Twenty-five young African leaders are taking part in an energy-themed institute at UC Davis starting Monday.
The group will spend six weeks at the school through the Mandela Washington Fellowship for Young African Leaders.
The fellows range in age from 25 to 35 and come from Ghana, Kenya, Ethiopia, Uganda and 16 other African nations.
UC Davis Professor Kate Scow calls the group "super impressive" and says they'll learn how to better tackle energy challenges back home.
"The ultimate goal is for the fellows to combine their own personal expertise and experiences with the new knowledge that they're going to get by being here - of U.S. approaches - and to identify creative ideas for solving challenges that they face in their own communities," says Scow.
Scow, with the UC Davis Department of Land Air and Water Resources, says the fellows are already "movers and shakers" who are creating change in their home countries, such as setting up solar kiosks for off-grid villages and providing solar-powered cold storage to small farmers.
In addition to their academic work, Scow says the fellows will have hands-on activities, including performing campus energy audits and planting trees.
Fatima Ademoh of Nigeria (above) and the other fellows are from sub-Saharan Africa, where, according to U.S. Agency for International Development, two out of three people lack access to electricity. UC Davis / Courtesy
Scow is also director of the Russell Ranch Agriculture Sustainability Institute at UC Davis, and has worked on projects in sub-Saharan Africa. She says the institute will draw on guest lecturers as well as the expertise of faculty from a broad range of disciplines and nearly 20 UC Davis institutes and research centers.
Ademoh says that growing up in Nigeria, she saw a lack of access to energy deny people clean water, quality education and health care.
"This bitter scenario of energy poverty I witnessed has engraved the interest in tackling energy poverty in my heart," Ademoh says.
A biodigester project under construction at Rije Village in Nigeria. When completed, the digester would bring electricity to an off-grid community. Kabir Onimisi Ademoh / Youth Agro Entrepreneurs
Ademoh hopes the institute will help her replicate a project, now under construction at
Rije Village, that will use bio-digesters to provide electricity to off-grid homes and businesses.

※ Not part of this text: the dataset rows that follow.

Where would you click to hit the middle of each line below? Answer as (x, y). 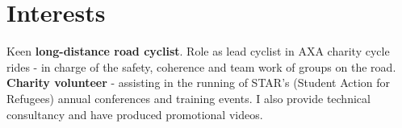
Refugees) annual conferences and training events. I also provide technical (188, 98)
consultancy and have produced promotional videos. (135, 114)
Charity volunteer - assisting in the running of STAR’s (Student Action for (199, 83)
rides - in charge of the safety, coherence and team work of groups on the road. (201, 66)
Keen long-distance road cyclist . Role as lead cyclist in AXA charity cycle (198, 51)
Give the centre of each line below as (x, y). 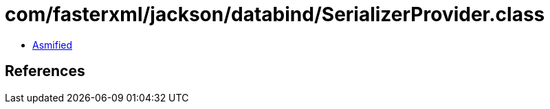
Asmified (53, 45)
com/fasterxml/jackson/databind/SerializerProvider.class (275, 14)
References (45, 71)

She and other fellows will see how an anaerobic digester works during their stay. The digester at UC Davis converts campus and community food and yard waste into clean energy.
One of the projects the Ajima Youth Empowerment Foundation promotes is Youth Agro Entrepreneurs. The youth training center and social enterprise incubator "teaches young individuals agricultural practices and business skills to help them set-up their own business or gain useful employment in agriculture," according to the Foundation.
The YAE offers low-to-free tuition for an 18-month intense agriculture training and education program that targets low income families. It is open to individuals between the ages of 18-39.